__Exercise brief__
In the material below, find the line with "New York Art Scene" and the line with "NFL and wanna have those categories". Output exactly those two lines and all lines between them, leaving out pictures.

__Dataset entries__
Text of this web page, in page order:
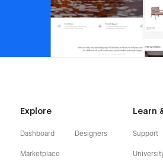
Explore
Dashboard
Marketplace
Designers
Learn
Support
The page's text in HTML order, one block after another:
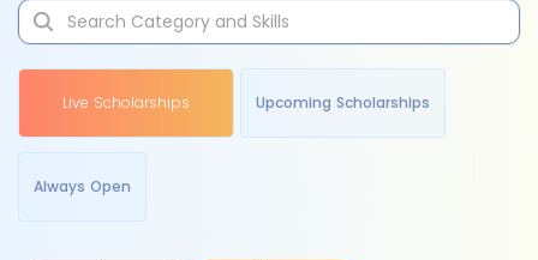
Live Scholarships Upcoming Scholarships
Always Open
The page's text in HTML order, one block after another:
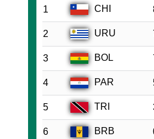
1
CHI
2 URU
3 BOL
4 PAR
5 TRI
6 BRB
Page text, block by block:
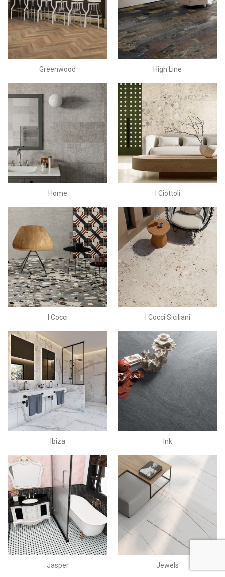
Greenwood High Line
Home I Ciottoli
I Cocci I Cocci Siciliani
Ibiza Ink
Jasper Jewels
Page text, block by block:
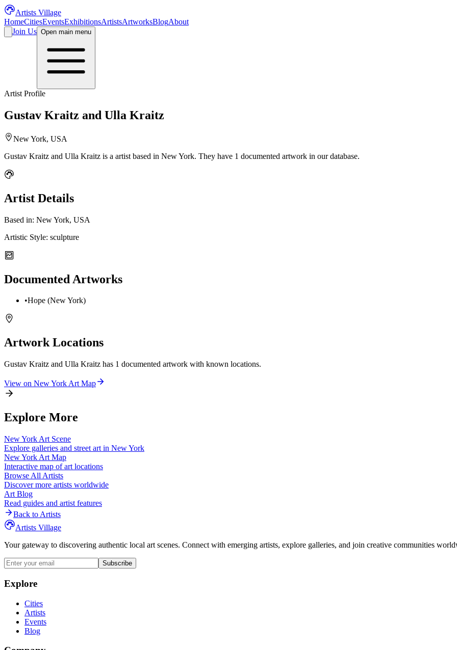
Artists Village
HomeCitiesEventsExhibitionsArtistsArtworksBlogAbout
Join Us Open main menu
Artist Profile
Gustav Kraitz and Ulla Kraitz
New York, USA
Gustav Kraitz and Ulla Kraitz is a artist based in New York. They have 1 documented artwork in our database.
Artist Details
Based in: New York, USA
Artistic Style: sculpture
Documented Artworks
•Hope (New York)
Artwork Locations
Gustav Kraitz and Ulla Kraitz has 1 documented artwork with known locations.
View on New York Art Map
Explore More
New York Art Scene
Explore galleries and street art in New York
New York Art Map
Interactive map of art locations
Browse All Artists
Discover more artists worldwide
Art Blog
Read guides and artist features
Back to Artists
Artists Village
Your gateway to discovering authentic local art scenes. Connect with emerging artists, explore galleries, and join creative communities
Subscribe
Explore
Cities
Artists
Events
Blog
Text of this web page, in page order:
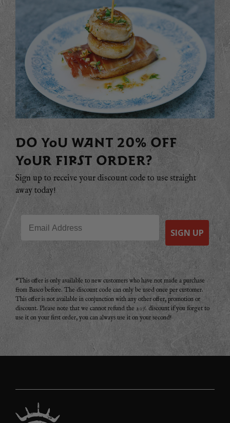
DO YOU WANT 20% OFF
YOUR FIRST ORDER?
Sign up to receive your discount code to use straight
away today!
SIGN UP
*This offer is only available to new customers who have not made a purchase
from Basco before. The discount code can only be used once per customer.
This offer is not available in conjunction with any other offer, promotion or
discount. Please note that we cannot refund the 20% discount if you forget to
use it on your first order, you can always use it on your second!
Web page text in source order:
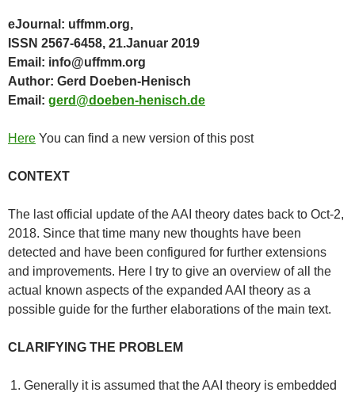
eJournal: uffmm.org,
ISSN 2567-6458, 21.Januar 2019
Email: info@uffmm.org
Author: Gerd Doeben-Henisch
Email: gerd@doeben-henisch.de
Here You can find a new version of this post
CONTEXT
The last official update of the AAI theory dates back to Oct-2,
2018. Since that time many new thoughts have been
detected and have been configured for further extensions
and improvements. Here I try to give an overview of all the
actual known aspects of the expanded AAI theory as a
possible guide for the further elaborations of the main text.
CLARIFYING THE PROBLEM
Generally it is assumed that the AAI theory is embedded
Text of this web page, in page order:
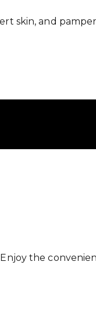
skin, and
the
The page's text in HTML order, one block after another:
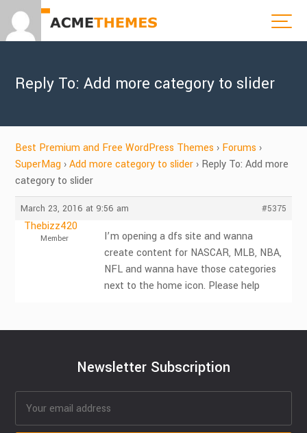
Reply To: Add more category to slider
Best Premium and Free WordPress Themes › Forums ›
SuperMag › Add more category to slider › Reply To: Add more
category to slider
March 23, 2016 at 9:56 am #5375
Thebizz420
Member
I’m opening a dfs site and wanna
create content for NASCAR, MLB, NBA,
NFL and wanna have those categories
next to the home icon. Please help
Newsletter Subscription
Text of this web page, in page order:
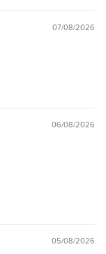
07/08/2026
06/08/2026
05/08/2026
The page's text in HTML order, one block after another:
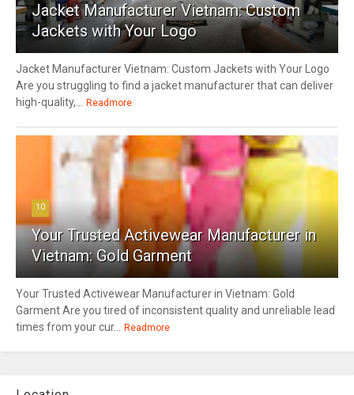
Jacket Manufacturer Vietnam: Custom
Jackets with Your Logo
Jacket Manufacturer Vietnam: Custom Jackets with Your Logo
Are you struggling to find a jacket manufacturer that can deliver
high-quality,... Readmore
10
Your Trusted Activewear Manufacturer in
Vietnam: Gold Garment
Your Trusted Activewear Manufacturer in Vietnam: Gold
Garment Are you tired of inconsistent quality and unreliable lead
times from your cur... Readmore
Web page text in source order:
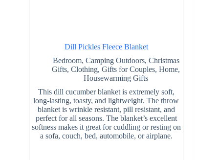
Dill Pickles Fleece Blanket
Bedroom, Camping Outdoors, Christmas
Gifts,Clothing,Gifts for Couples,Home,
Housewarming Gifts
This dill cucumber blanket is extremely soft,
long-lasting, toasty, and lightweight. The throw
blanket is wrinkle resistant, pill resistant, and
perfect for all seasons. The blanket’s excellent
softness makes it great for cuddling or resting on
a sofa, couch, bed, automobile, or airplane.
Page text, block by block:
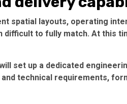
spatial layouts, operating
to fully match. At this
set up a dedicated
technical requirements,
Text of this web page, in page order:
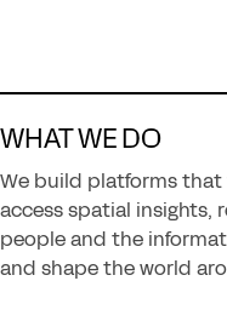
WHAT WE DO
We build platforms
access spatial insights,
people and the
and shape the world
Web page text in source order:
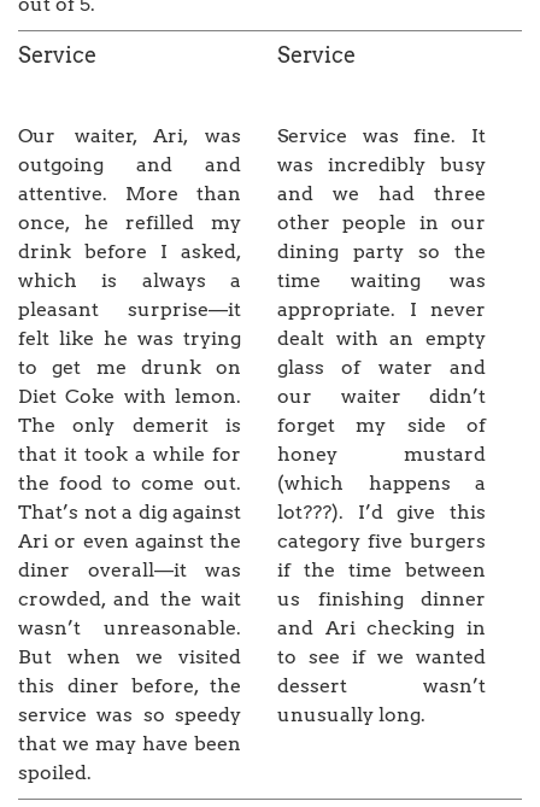
Service
Our waiter, Ari, was
outgoing and and
attentive. More than
once, he refilled my
drink before I asked,
which is always a
pleasant surprise—it
felt like he was trying
to get me drunk on
Diet Coke with lemon.
The only demerit is
that it took a while for
the food to come out.
That’s not a dig against
Ari or even against the
diner overall—it was
crowded, and the wait
wasn’t unreasonable.
But when we visited
this diner before, the
service was so speedy
that we may have been
spoiled.
Service
Service was fine. It
was incredibly busy
and we had three
other people in our
dining party so the
time waiting was
appropriate. I never
dealt with an empty
glass of water and
our waiter didn’t
forget my side of
honey mustard
(which happens a
lot???). I’d give this
category five burgers
if the time between
us finishing dinner
and Ari checking in
to see if we wanted
dessert wasn’t
unusually long.
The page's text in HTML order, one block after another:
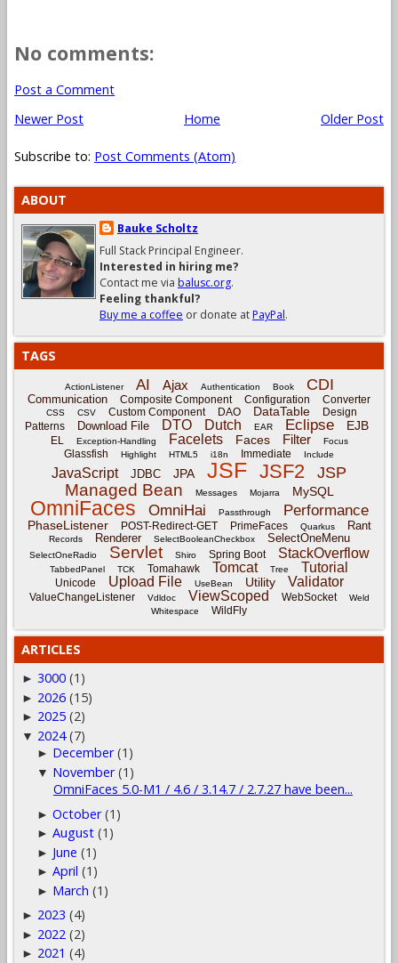
No comments:
Post a Comment
Newer Post
Older Post
Home
Subscribe to: Post Comments (Atom)
ABOUT
Bauke Scholtz
Full Stack Principal Engineer.
Interested in hiring me?
Contact me via balusc.org.
Feeling thankful?
Buy me a coffee or donate atPayPal.
TAGS
ActionListener AI Ajax Authentication Book CDI
Communication Composite Component Configuration Converter
CSS CSV Custom Component DAO DataTable
Design
Patterns
Download File DTO Dutch EAR Eclipse EJB
EL Exception-Handling Facelets Faces Filter Focus
Glassfish Highlight HTML5 i18n Immediate Include
JavaScript JDBC JPA JSF JSF2 JSP
Managed Bean Messages Mojarra MySQL
OmniFaces OmniHai Passthrough Performance
PhaseListener POST-Redirect-GET PrimeFaces Quarkus Rant
Records Renderer SelectBooleanCheckbox SelectOneMenu
SelectOneRadio Servlet Shiro Spring Boot StackOverflow
TabbedPanel TCK Tomahawk Tomcat Tree Tutorial
Unicode Upload File UseBean Utility Validator
ValueChangeListener Vdldoc ViewScoped WebSocket
Weld
Whitespace
WildFly
ARTICLES
► 3000 (1)
► 2026 (15)
► 2025 (2)
▼ 2024 (7)
► December (1)
▼ November (1)
OmniFaces 5.0-M1 / 4.6 / 3.14.7 / 2.7.27 have been...
►October (1)
►August (1)
► June (1)
►April (1)
► March (1)
► 2023 (4)
► 2022 (2)
► 2021 (4)
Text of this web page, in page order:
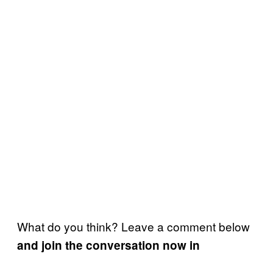
What do you think? Leave a comment below
and join the conversation now in
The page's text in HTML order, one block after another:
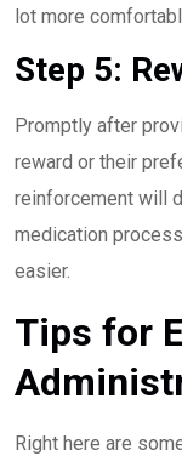
lot more
Step 5:
Promptly after
reward or their
reinforcement will
medication
easier.
Tips for
Right here are
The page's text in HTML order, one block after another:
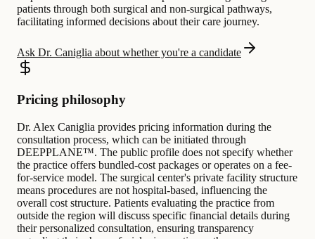
patients through both surgical and non-surgical pathways,
facilitating informed decisions about their care journey.
Ask Dr. Caniglia about whether you're a candidate
Pricing philosophy
Dr. Alex Caniglia provides pricing information during the
consultation process, which can be initiated through
DEEPPLANE™. The public profile does not specify whether
the practice offers bundled-cost packages or operates on a fee-
for-service model. The surgical center's private facility structure
means procedures are not hospital-based, influencing the
overall cost structure. Patients evaluating the practice from
outside the region will discuss specific financial details during
their personalized consultation, ensuring transparency
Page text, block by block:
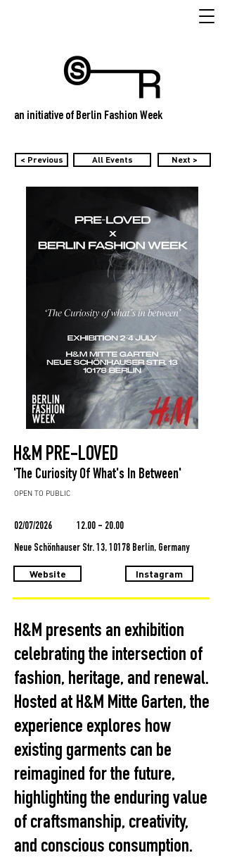
an initiative of Berlin Fashion Week
< Previous All Events Next >
H&M PRE-LOVED
'The Curiosity Of What's In Between'
OPEN TO PUBLIC
02/07/2026 12.00 - 20.00
Neue Schönhauser Str. 13, 10178 Berlin, Germany
Website Instagram
H&M presents an exhibition
celebrating the intersection of
fashion, heritage, and renewal.
Hosted at H&M Mitte Garten, the
experience explores how
existing garments can be
reimagined for the future,
highlighting the enduring value
of craftsmanship, creativity,
and conscious consumption.
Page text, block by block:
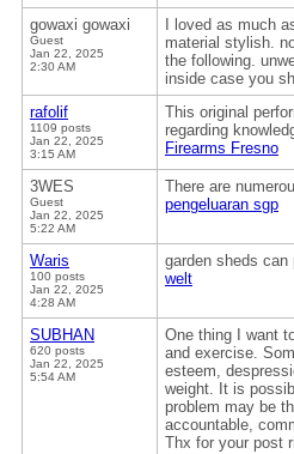
gowaxi gowaxi
Guest
Jan 22, 2025
2:30 AM
I loved as much
material stylish.
the following.
inside case you
rafolif
1109 posts
Jan 22, 2025
3:15 AM
This original
regarding
Firearms Fresno
3WES
Guest
Jan 22, 2025
5:22 AM
There are
pengeluaran sgp
Waris
100 posts
Jan 22, 2025
4:28 AM
garden sheds
welt
SUBHAN
620 posts
Jan 22, 2025
5:54 AM
One thing I want
and exercise.
esteem,
weight. It is
problem may be
accountable,
Thx for your post
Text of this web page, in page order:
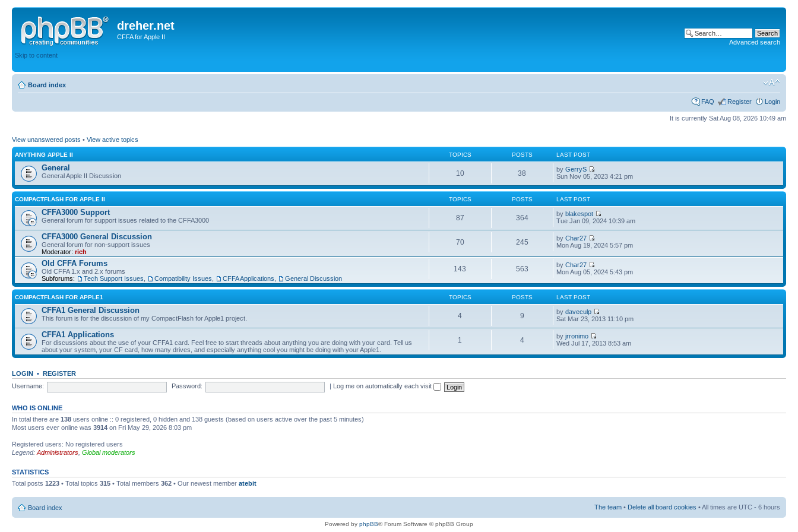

__Response for this exercise__
New York Art Scene
Explore galleries and street art in New York
New York Art Map
Interactive map of art locations
Browse All Artists
Discover more artists worldwide
Art Blog
Read guides and artist features
Back to Artists
Artists Village
Your gateway to discovering authentic local art scenes. Connect with emerging artists, explore galleries, and join creative communities
Subscribe
Explore
Cities
Artists
Events
Blog
Text of this web page, in page order:
DO YOU WANT 20% OFF
YOUR FIRST ORDER?
Sign up to receive your discount code to use straight
away today!
SIGN UP
*This offer is only available to new customers who have not made a purchase
from Basco before. The discount code can only be used once per customer.
This offer is not available in conjunction with any other offer, promotion or
discount. Please note that we cannot refund the 20% discount if you forget to
use it on your first order, you can always use it on your second!
Web page text in source order:
eJournal: uffmm.org,
ISSN 2567-6458, 21.Januar 2019
Email: info@uffmm.org
Author: Gerd Doeben-Henisch
Email: gerd@doeben-henisch.de
Here You can find a new version of this post
CONTEXT
The last official update of the AAI theory dates back to Oct-2,
2018. Since that time many new thoughts have been
detected and have been configured for further extensions
and improvements. Here I try to give an overview of all the
actual known aspects of the expanded AAI theory as a
possible guide for the further elaborations of the main text.
CLARIFYING THE PROBLEM
Generally it is assumed that the AAI theory is embedded
Text of this web page, in page order:
skin, and
the
The page's text in HTML order, one block after another:
Reply To: Add more category to slider
Best Premium and Free WordPress Themes › Forums ›
SuperMag › Add more category to slider › Reply To: Add more
category to slider
March 23, 2016 at 9:56 am #5375
Thebizz420
Member
I’m opening a dfs site and wanna
create content for NASCAR, MLB, NBA,
NFL and wanna have those categories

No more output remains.